Однажды, когда через много месяцев мы как-то вечером шли вместе по улице, я обратила внимание на его стремительную походку и на привычку смотреть куда-то очень высоко.
"Я смотрю наверх, потому что привык рассматривать звезды, ведь они мои родственницы", - совершенно серьезно объяснил Илья Яковлевич и тут же принялся рассказывать мне о звездах, о планетах, об их спутниках, да так подробно, что можно было и правда подумать, что он говорит о своих самых близких родственниках.
Познакомила меня с Ильей Яковлевичем его сестра и моя сокурсница - теперь писательница Елена Ильина, а тогда просто студентка Леля Маршак. Было это на заседании одного литературного общества в перерыве между докладом и прениями. Перерыв был коротким, и мы успели обменяться всего несколькими словами. Когда после затянувшихся прений заседание, наконец, кончилось и все заторопились по домам, Илья Яковлевич подошел к студенту, который только что очень неудачно выступал, и сказал ему: "Жаль, что вас плохо слушали. Мысль очень интересная, ее можно было бы развить".
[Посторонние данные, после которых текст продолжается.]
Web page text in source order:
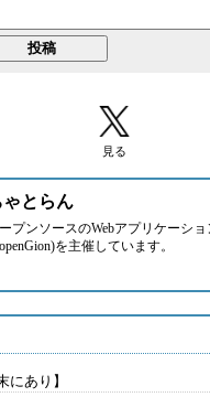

И тут же сам принялся развивать эту мысль, да так, что она действительно показалась интересной и плодотворной. Меня поразила и доброжелательность, которую Илья Яковлевич проявил к совсем незнакомому человеку, и легкость, с которой он разобрался в специальных вопросах.
Студент, выступивший так неудачно, был человек одаренный, даже талантливый, но даром речи похвастаться не мог никак. Он и всегда при народе говорил косноязычно, а тут вдруг кто-то засмеялся, и он совсем запутался.
- Ваш брат филолог? - спросила я приятельницу.
- Нет, - ответила она, - инженер-технолог.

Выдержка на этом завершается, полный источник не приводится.